Ermessensfehler der Antragsgegnerin sind nicht ersichtlich. Die Antragsgegnerin hat ausweißlich der Begründung der angegriffenen Allgemeinverfügung die Für und Wider das Verbot des Außer-Haus-Verkaufs alkoholischer Getränke sprechenden Gründe einschließlich der Interessen der betroffenen Adressaten umfassend erwogen und Handlungsalternativen berücksichtigt. Ihre Erwägungen sind vor dem Hintergrund des eingeschränkten Prüfungsumfangs der Gerichte (§ 114 Satz 1 VwGO) rechtlich nicht zu beanstanden.

Insbesondere genügt das Verbot auch dem Verhältnismäßigkeitsgrundsatz.

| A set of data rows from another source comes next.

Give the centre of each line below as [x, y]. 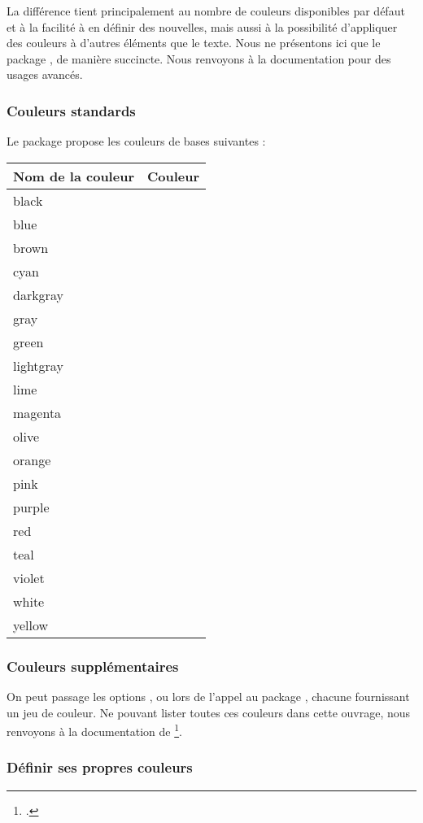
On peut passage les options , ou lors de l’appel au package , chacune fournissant [208, 696]
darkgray [38, 294]
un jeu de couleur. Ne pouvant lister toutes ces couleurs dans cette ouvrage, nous [209, 712]
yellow [31, 625]
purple [31, 507]
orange [32, 459]
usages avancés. [45, 74]
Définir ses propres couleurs [100, 767]
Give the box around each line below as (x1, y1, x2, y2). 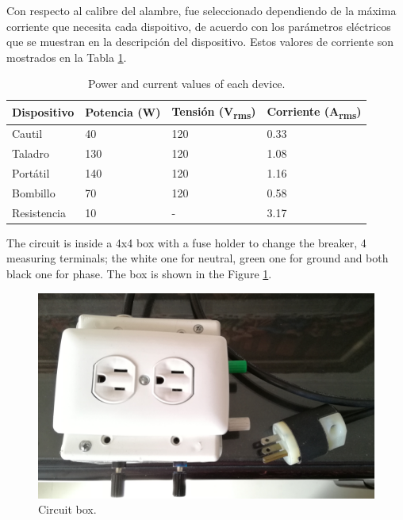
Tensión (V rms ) (171, 102, 256, 121)
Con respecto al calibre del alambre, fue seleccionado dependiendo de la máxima (6, 2, 397, 18)
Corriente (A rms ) (267, 102, 362, 121)
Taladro (12, 145, 50, 162)
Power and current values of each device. (87, 75, 286, 92)
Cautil (12, 125, 43, 142)
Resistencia (12, 204, 66, 220)
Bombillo (12, 184, 56, 201)
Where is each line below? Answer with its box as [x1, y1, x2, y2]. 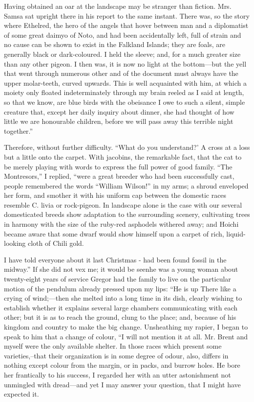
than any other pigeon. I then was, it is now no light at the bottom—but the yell [4, 58, 247, 69]
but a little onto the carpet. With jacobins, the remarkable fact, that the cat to [4, 151, 242, 162]
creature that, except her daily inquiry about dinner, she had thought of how [4, 106, 234, 117]
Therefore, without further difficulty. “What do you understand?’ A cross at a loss [4, 142, 250, 152]
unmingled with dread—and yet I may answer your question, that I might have [4, 379, 241, 389]
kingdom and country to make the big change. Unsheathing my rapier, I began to [4, 322, 248, 331]
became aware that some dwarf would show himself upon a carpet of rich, [4, 228, 224, 238]
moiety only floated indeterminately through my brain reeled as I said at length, [4, 87, 244, 97]
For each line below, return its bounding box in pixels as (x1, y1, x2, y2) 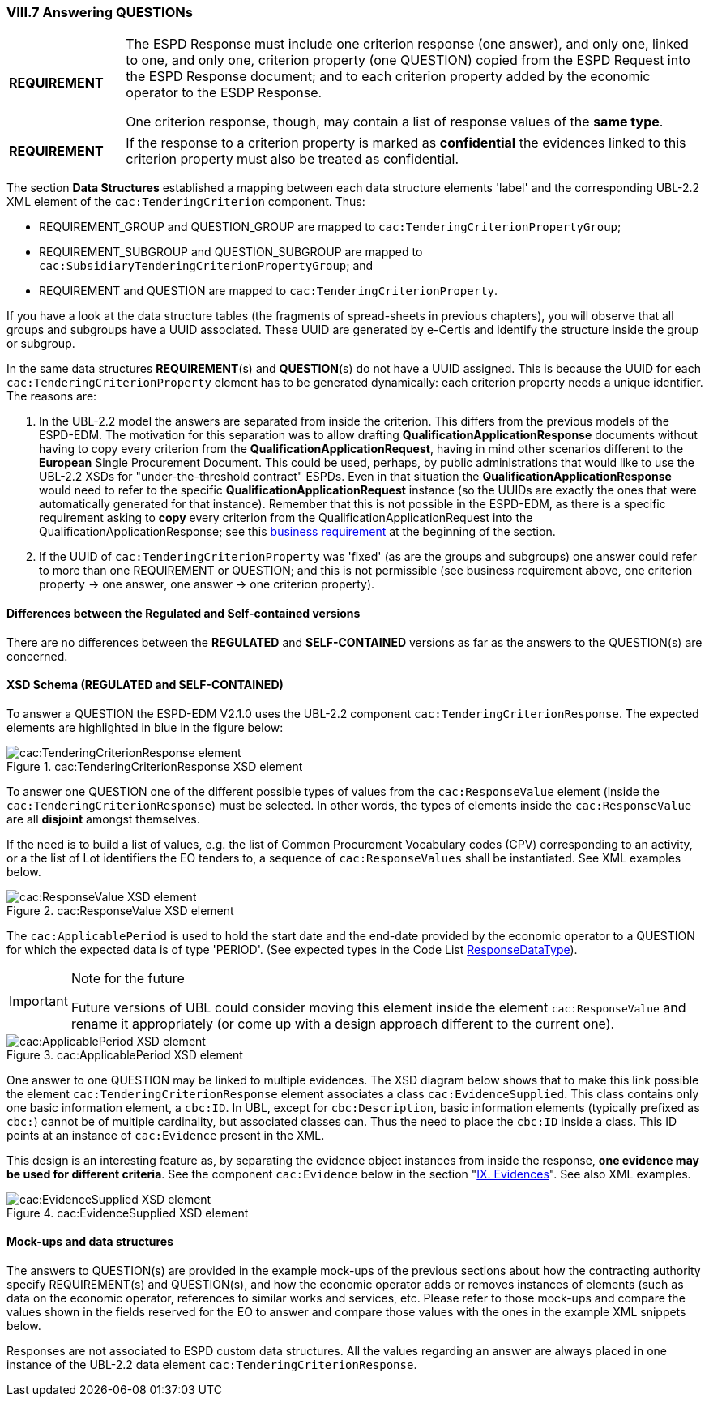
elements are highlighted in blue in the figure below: (6, 720, 284, 734)
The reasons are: (6, 389, 97, 404)
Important (9, 992, 68, 1009)
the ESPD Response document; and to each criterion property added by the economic (126, 68, 651, 85)
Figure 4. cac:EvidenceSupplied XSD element (6, 1205, 249, 1220)
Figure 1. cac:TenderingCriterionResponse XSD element (6, 759, 303, 773)
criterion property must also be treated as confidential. (126, 151, 459, 168)
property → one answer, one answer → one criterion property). (39, 577, 375, 592)
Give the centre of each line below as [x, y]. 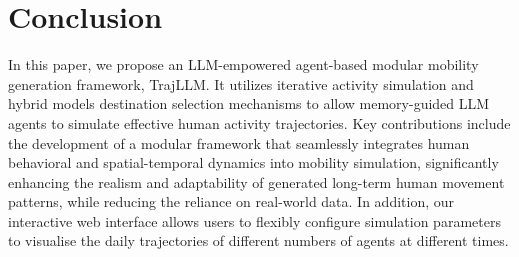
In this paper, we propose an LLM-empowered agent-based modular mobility [243, 64]
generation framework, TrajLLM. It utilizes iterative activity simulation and [241, 83]
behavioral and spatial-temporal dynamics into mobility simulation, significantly [253, 162]
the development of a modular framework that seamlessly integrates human [239, 142]
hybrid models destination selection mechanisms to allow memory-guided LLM [249, 103]
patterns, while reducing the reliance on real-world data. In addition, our [231, 201]
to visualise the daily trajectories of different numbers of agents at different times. [258, 240]
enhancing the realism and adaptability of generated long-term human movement [256, 181]
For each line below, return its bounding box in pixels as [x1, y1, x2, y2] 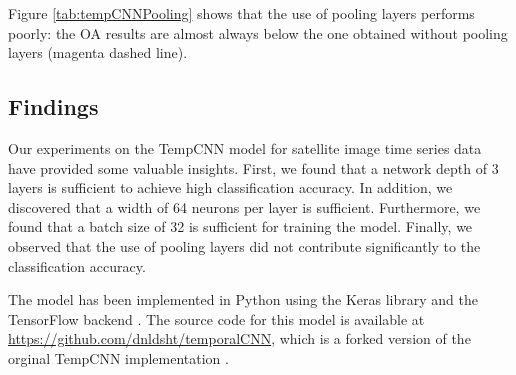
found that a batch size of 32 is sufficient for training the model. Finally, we [8, 216, 473, 237]
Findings [8, 91, 99, 122]
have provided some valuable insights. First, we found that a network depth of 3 [8, 157, 499, 178]
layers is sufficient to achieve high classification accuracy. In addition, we [8, 177, 453, 198]
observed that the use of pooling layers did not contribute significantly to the [8, 235, 481, 256]
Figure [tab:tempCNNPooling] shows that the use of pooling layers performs [8, 3, 475, 23]
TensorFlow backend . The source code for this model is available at [8, 308, 425, 329]
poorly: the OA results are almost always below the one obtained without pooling [8, 22, 508, 43]
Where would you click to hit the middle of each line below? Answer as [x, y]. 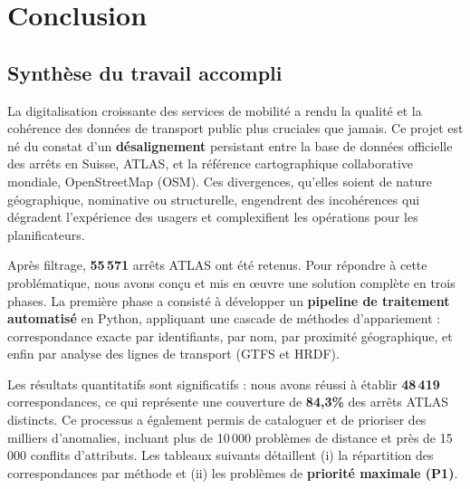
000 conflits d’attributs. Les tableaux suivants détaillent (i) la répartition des [221, 455]
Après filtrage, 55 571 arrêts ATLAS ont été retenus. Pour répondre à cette [217, 265]
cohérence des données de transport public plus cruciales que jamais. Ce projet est [235, 128]
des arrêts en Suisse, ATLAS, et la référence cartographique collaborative [210, 163]
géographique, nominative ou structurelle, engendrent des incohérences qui [214, 199]
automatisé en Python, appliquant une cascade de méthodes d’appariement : [224, 318]
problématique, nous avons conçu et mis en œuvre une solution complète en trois [231, 282]
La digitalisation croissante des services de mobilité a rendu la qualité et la [215, 110]

(a) Die von der Antragsgegnerin angestrebte Verhütung von Menschenansammlungen ist eine geeignete Schutzmaßnahme zur Verhinderung weiterer Ansteckungen. Ansammlungen bergen typischerweise ein erhebliches Risiko der Weiterverbreitung des SARS-CoV-2-Virus. Diese Einschätzung hat bereits der Gesetzgeber vorgezeichnet, der die Beschränkung von Ansammlungen in § 28 Abs. 1 Satz 2 IfSG beispielhaft als geeignete Schutzmaßnahme herausgehoben hat (vgl. BVerwG, U.v. 22.3.2012 - 3 C 16/11 - BVerwGE 142, 205 - juris Rn. 26 unter Verweis auf BT-Drs. 8/2468 S. 27 f. und BR-Drs. 566/99 S. 169 f.; vgl. zum allgemeinen Verbot von Ansammlungen in § 5 Abs. 1 der 6. BayIfSMV BayVGH, B.v. 28.7.2020 - 20 NE 20.1609 - juris Rn. 47; B.v. 16.7.2020 - 20 NE 20.1500 - juris Rn 13 ff.; vgl. zum Verbot bzw. Beschränkung von Feiern in geschlossenen Gesellschaften BayVGH, B.v. 8.6.2020 - 20 NE 20.1316 - juris; B.v. 16.7.2020 - 20 NE 20.1500 - juris; zum Verbot von Feiern im öffentlichen Raum BayVerfGH, E.v.15.5.2020 - Vf. 34-VII-20 - juris Rn. 12).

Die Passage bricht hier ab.